= Gertrud Schoenberg =

Austrian opera librettist

Gertrud Bertha Schoenberg (Kolisch; pen name, Max Blonda; 11 July 1898 – 14 February 1967) was an Austrian opera librettist. She was the second wife of Austrian composer Arnold Schoenberg, whom she married in 1924, and the sister of his pupil, the violinist Rudolf Kolisch.

==Life and career==
Schoenberg was born in Karlovy Vary, and raised in Vienna, the daughter of Henriette Anna Theresia (Hoffmann) and Rudolf Rafael Kolisch a physician and docent at the University of Vienna. Her father and maternal grandfather were Jewish, while her maternal grandmother was Catholic.

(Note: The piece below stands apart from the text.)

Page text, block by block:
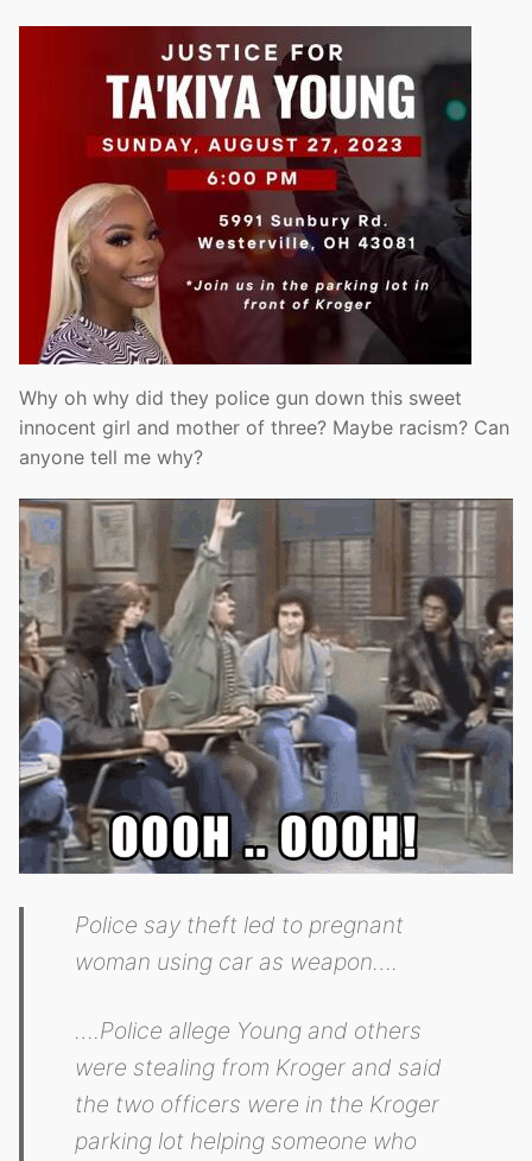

She wrote the libretto for Schoenberg's one-act opera Von heute auf morgen under the pseudonym Max Blonda. At her request Schoenberg's (ultimately unfinished) piece, Die Jakobsleiter was prepared for performance by Schoenberg's student Winfried Zillig. After her husband's death in 1951 she founded Belmont Music Publishers devoted to the publication of his works, and was also a key figure in bringing about the premiere of Schoenberg's opera Moses und Aron. Arnold used the notes G and E♭ (German: Es, i.e., "S") for "Gertrud Schoenberg", in the Suite, for septet, Op. 29 (1925).

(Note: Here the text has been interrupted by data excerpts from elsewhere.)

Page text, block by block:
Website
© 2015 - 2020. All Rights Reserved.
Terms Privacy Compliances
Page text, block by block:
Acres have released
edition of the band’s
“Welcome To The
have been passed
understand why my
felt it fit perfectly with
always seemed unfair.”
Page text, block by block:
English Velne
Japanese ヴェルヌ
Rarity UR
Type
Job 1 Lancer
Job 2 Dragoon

She is not to be confused with either Gertrud Schönberg (1902–1947), who was Arnold Schoenberg's eldest child by his first wife Mathilde and who later married composer Felix Greissle, or with the soprano Gertrude Schoenberg (1914–1999) who had been a student of Schoenberg's and was the wife of composer Leon Kirchner.

From the marriage of Arnold Schoenberg and Gertrude Kolisch there were three children: Nuria Dorothea (born 1932), Ronald Rudolf (born 1937), and Lawrence Adam (born 1941). Their daughter Nuria married Italian composer Luigi Nono in 1955. One of Gertrud Schoenberg's grandsons is lawyer E. Randol Schoenberg.